▸ **EXERCISE DIRECTIONS**: Your response should be a copy of each line in the listing below that includes the word "dverí".

▸ **DATA PROVIDED**:
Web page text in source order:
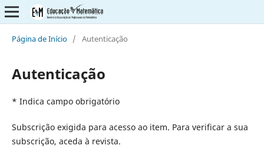
Página de Início / Autenticação
Autenticação
* Indica campo obrigatório
Subscrição exigida para acesso ao item. Para verificar a sua
subscrição, aceda à revista.
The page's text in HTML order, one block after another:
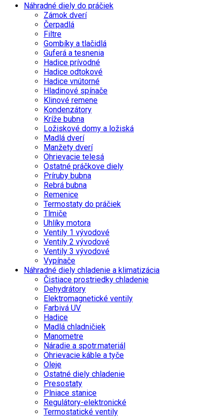
Náhradné diely do práčiek
Zámok dverí
Čerpadlá
Filtre
Gombíky a tlačidlá
Guferá a tesnenia
Hadice prívodné
Hadice odtokové
Hadice vnútorné
Hladinové spínače
Klinové remene
Kondenzátory
Kríže bubna
Ložiskové domy a ložiská
Madlá dverí
Manžety dverí
Ohrievacie telesá
Ostatné práčkove diely
Príruby bubna
Rebrá bubna
Remenice
Termostaty do práčiek
Tlmiče
Uhlíky motora
Ventily 1 vývodové
Ventily 2 vývodové
Ventily 3 vývodové
Vypínače
Náhradné diely chladenie a klimatizácia
Čistiace prostriedky chladenie
Dehydrátory
Elektromagnetické ventily
Farbivá UV
Hadice
Madlá chladničiek
Manometre
Náradie a spotr.materiál
Ohrievacie káble a tyče
Oleje
Ostatné diely chladenie
Presostaty
Plniace stanice
Regulátory-elektronické
Termostatické ventily
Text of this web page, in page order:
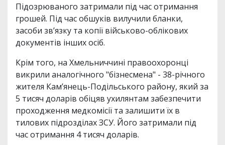
Підозрюваного затримали під час отримання
грошей. Під час обшуків вилучили бланки,
засоби зв’язку та копії військово-облікових
документів інших осіб.
Крім того, на Хмельниччині правоохоронці
викрили аналогічного "бізнесмена" - 38-річного
жителя Кам’янець-Подільського району, який за
5 тисяч доларів обіцяв ухилянтам забезпечити
проходження медкомісії та залишити їх в
тилових підрозділах ЗСУ. Його затримали під
час отримання 4 тисяч доларів.
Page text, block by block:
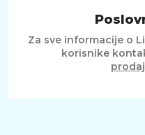
Za sve informacije o
korisnike
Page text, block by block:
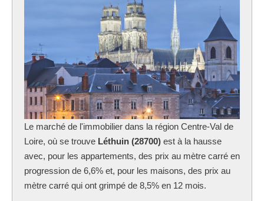
Le marché de l'immobilier dans la région Centre-Val de
Loire, où se trouve Léthuin (28700) est à la hausse
avec, pour les appartements, des prix au mètre carré en
progression de 6,6% et, pour les maisons, des prix au
mètre carré qui ont grimpé de 8,5% en 12 mois.
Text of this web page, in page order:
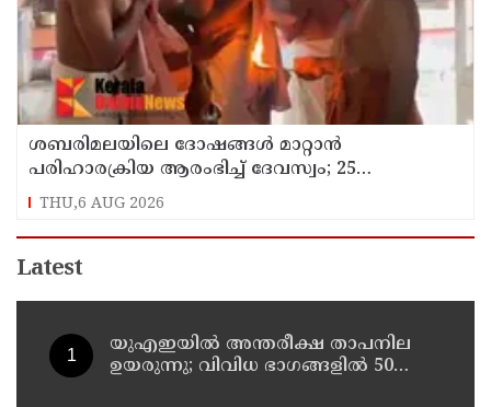
ശബരിമലയിലെ ദോഷങ്ങൾ മാറ്റാൻ
പരിഹാരക്രിയ ആരംഭിച്ച് ദേവസ്വം; 25
ക്ഷേത്രങ്ങളിൽ പ്രത്യേക പൂജ
THU,6 AUG 2026
Latest
യുഎഇയില്‍ അന്തരീക്ഷ താപനില
ഉയരുന്നു; വിവിധ ഭാഗങ്ങളില്‍ 50

▸ **TASK RESULT**:
Zámok dverí
Madlá dverí
Manžety dverí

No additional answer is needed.